There were also limitations to our study. First, the Twitter-derived sample precludes the calculation of a response rate and may not be representative of individuals engaged in CLABSI prevention. However, respondents were solicited from the Twitter-followers of 2 health services researchers (TJI, VC) who are actively engaged in scholarly activities pertaining to critically ill patients and hospital-acquired complications. Thus, our sample likely represents a highly motivated subset that engages in these topics on a regular basis—potentially making them more numerate than average clinicians. Second, we did not ask whether the respondents had previously seen CLABSI data specifically, so we cannot stratify by exposure to such data. Third, this study assessed only CLABSI quality metric data; generalizations regarding numeracy with other metrics should be made with caution. However, as many such data are presented in similar formats, we suspect our findings are applicable to similar audit-and-feedback initiatives.
The findings of this study serve as a stimulus for further inquiry. Research of this nature needs to be carried out in samples drawn from specific, policy-relevant populations (eg, infection control practitioners, bedside nurses, intensive care unit directors). Such studies should include longitudinal assessments of numeracy that attempt to mechanistically examine its impact on CLABSI prevention efforts and outcomes. The latter is an important issue as the link between numeracy and behavioral response, while plausible, cannot be assumed, particularly given the complexity of issues related to behavioral modification.33 Additionally, whether alternate presentations of quality data affect numeracy, interpretation, and performance is worthy of further testing; indeed, this has been shown to be the case in other forms of communication.34–37 Until data from larger samples are available, it may be prudent for quality improvement leaders to assess the comprehension of local clinicians regarding feedback and whether lack of adequate comprehension is a barrier to deploying quality improvement interventions.

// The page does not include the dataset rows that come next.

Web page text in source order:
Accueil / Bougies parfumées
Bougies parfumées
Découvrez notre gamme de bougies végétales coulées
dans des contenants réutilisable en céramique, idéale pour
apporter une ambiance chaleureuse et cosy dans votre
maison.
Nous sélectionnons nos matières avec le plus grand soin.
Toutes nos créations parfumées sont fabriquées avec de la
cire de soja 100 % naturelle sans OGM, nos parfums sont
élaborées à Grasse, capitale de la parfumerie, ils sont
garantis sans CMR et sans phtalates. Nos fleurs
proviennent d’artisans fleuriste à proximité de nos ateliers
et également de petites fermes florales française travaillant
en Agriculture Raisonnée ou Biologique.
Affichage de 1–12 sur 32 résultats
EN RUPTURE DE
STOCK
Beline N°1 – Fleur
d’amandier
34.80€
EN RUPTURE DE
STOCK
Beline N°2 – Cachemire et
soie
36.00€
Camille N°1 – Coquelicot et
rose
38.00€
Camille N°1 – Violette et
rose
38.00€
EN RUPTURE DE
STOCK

Quality measurement is a cornerstone of patient safety as it seeks to assess and improve the care delivered at the bedside. Rigorous metric development is important; however, ensuring that decision makers understand complex quality metrics may be equally fundamental. Given the cost of examining quality, elucidating the mechanisms of numeracy and interpretation as decision makers engage with quality metric data is necessary, along with whether improved comprehension leads to behavior change. Such inquiry may provide an evidence-base to shape alterations in quality metric deployment that will ensure maximal efficacy in driving practice change.
This work was supported by VA HSR&D IIR-13-079 (TJI). Dr. Chopra is supported by a career development award from the Agency of Healthcare Research and Quality (1-K08-HS022835-01). The views expressed here are the authors’ own and do not necessarily represent the view of the US Government or the Department of Veterans’ Affairs. The authors report no conflicts of interest.